Another flavor of a similar issue is on the next CFD.

We can find two things here. Let’s start with the more obvious one – the shape of the green line. It looks like stairs, doesn’t it? Stairs are typical when the last stage, which commonly is some sort of deployment, is done in cadences, e.g. weekly, biweekly, etc. Building on that, a stairs-shaped delivery line mean that work in progress and lead time would vary depending on a moment of release cadence you’re in. Maybe it’s time to make a step toward continuous

There is one more thing here though. There is pretty significant, and increasing, number of items that are in testing but don’t get released. The gap between the blue and the green line is growing with each consecutive release.

This one is a real issue here. It may mean that we have a problem with quality and we can hardly reach a state when an item has all the bugs fixed. It may mean that developers simply don’t pay much attention to fixing bugs but tend to start new stuff; at the same testers would follow up on new stories as they wait for bug fixes for the old ones anyway. It may mean that a code base is organized in a way that doesn’t allow releasing everything that is ready. Once again, the root cause is yet to be nailed but at least we know where to start.

It seems we have more questions than answers. If you think that I’m not helping it will be no different with the next example.

This would happen occasionally in almost every team.
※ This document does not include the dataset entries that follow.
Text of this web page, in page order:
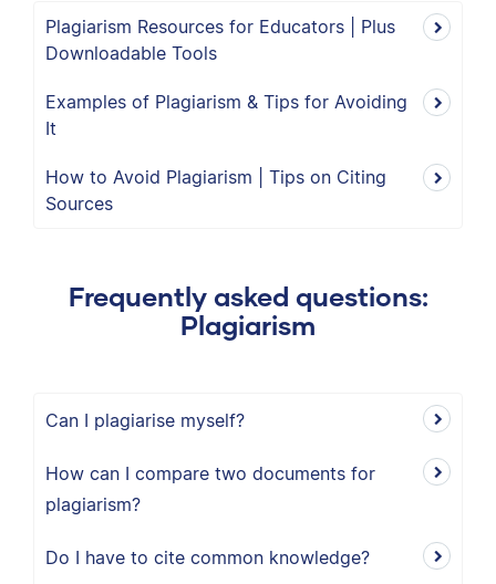
Plagiarism Resources for Educators | Plus
Downloadable Tools
Examples of Plagiarism & Tips for Avoiding
It
How to Avoid Plagiarism | Tips on Citing
Sources
Frequently asked questions:
Plagiarism
Can I plagiarise myself?
How can I compare two documents for
plagiarism?
Do I have to cite common knowledge?
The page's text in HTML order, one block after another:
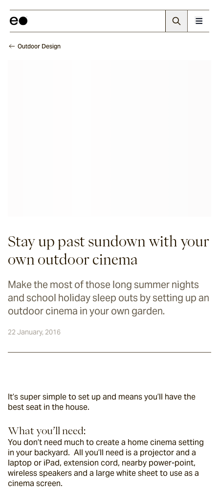
Outdoor Design
Stay up past sundown with your
own outdoor cinema
Make the most of those long summer nights
and school holiday sleep outs by setting up an
outdoor cinema in your own garden.
22 January, 2016
It’s super simple to set up and means you’ll have the
best seat in the house.
What you’ll need:
You don’t need much to create a home cinema setting
in your backyard.  All you’ll need is a projector and a
laptop or iPad, extension cord, nearby power-point,
wireless speakers and a large white sheet to use as a
cinema screen.
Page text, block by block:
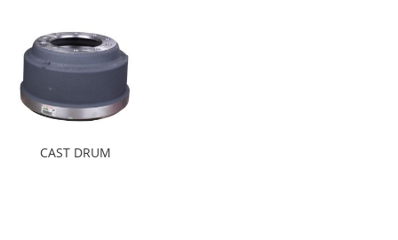
CAST DRUM
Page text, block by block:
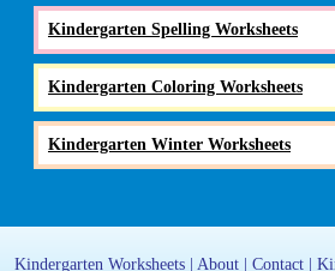
Kindergarten Spelling Worksheets
Kindergarten Coloring Worksheets
Kindergarten Winter Worksheets
Kindergarten Worksheets | About | Contact |
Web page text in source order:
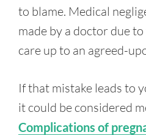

All the lines flatten out. What the heck? The first thing I do when I see that is I check for public holidays or company-wide event happening during that time. It may simply be time when no one was actually working on a project and there is a perfect explanation for that.
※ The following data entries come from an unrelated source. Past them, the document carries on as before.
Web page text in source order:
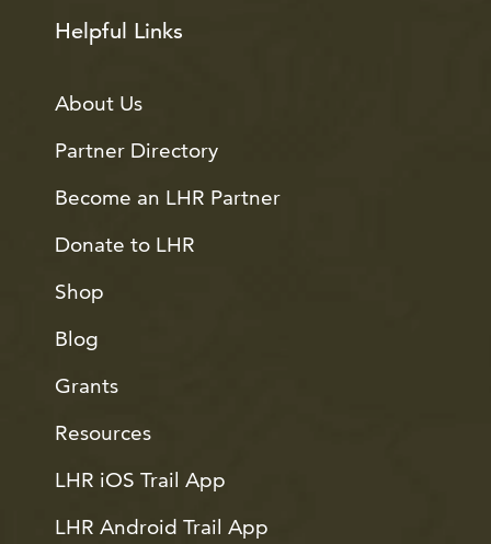
Helpful Links
About Us
Partner Directory
Become an LHR Partner
Donate to LHR
Shop
Blog
Grants
Resources
LHR iOS Trail App
LHR Android Trail App

Sometimes it is not the case though. This is when things get interesting. If everyone was at work but the chart still indicates that no one got anything done it most likely tells a story about serious problems. A staging environment could have gone down so everyone has been focusing on bringing it back alive. Another project could have needed help and virtually everyone has been sucked there. There could have been a painful blocker that has forced everyone in the team to refocus for a while.
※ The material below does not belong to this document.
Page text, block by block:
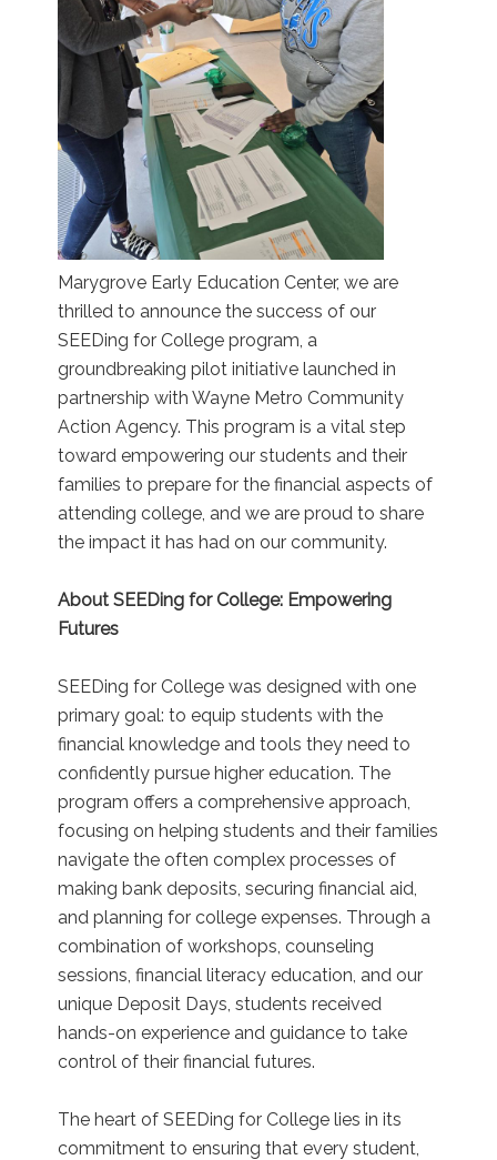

In either case, whatever it was it seems to be solved already as the team is back on track with their pace.

Another flavor of such a scenario would look a bit differently. It would give more hints too.

There are two important differences between this and the previous Cumulative Flow Diagrams. One is that, in this case, only two lines flatten out; the development line keeps the healthy progress. The other is that ends of both the green and the blue line are as flat as a table top.

The latter suggests that whatever is the problem it isn’t solved yet. What the problem might be though? It seems that the team has no problem starting development of new items. They can’t, however, start testing, thus they clearly can’t deliver anything either. One of probable hypothesis would be that there is something seriously wrong with either the testing environment or the testers.

In the first case it just isn’t technically possible to verify that anything works as intended. In the second it seems something bad happen to our only tester (if there were more than one there would likely be some progress). There is another hint too. Developers don’t seem to care. They just start, and possibly complete, their stuff as if nothing happened.

I’d say that these guys have to deal first with the issue and then discuss how they collaborate. I sense a deeper problem here.

The same way as the previous example indicates an issue in the way people cooperate, the next one suggest a quality problem.

Development line goes up in a stable and predictable manner. The testing curve? Not so much. And we better not mention the done line. Obviously we have more and more work in progress here over time – we’ve covered this one before.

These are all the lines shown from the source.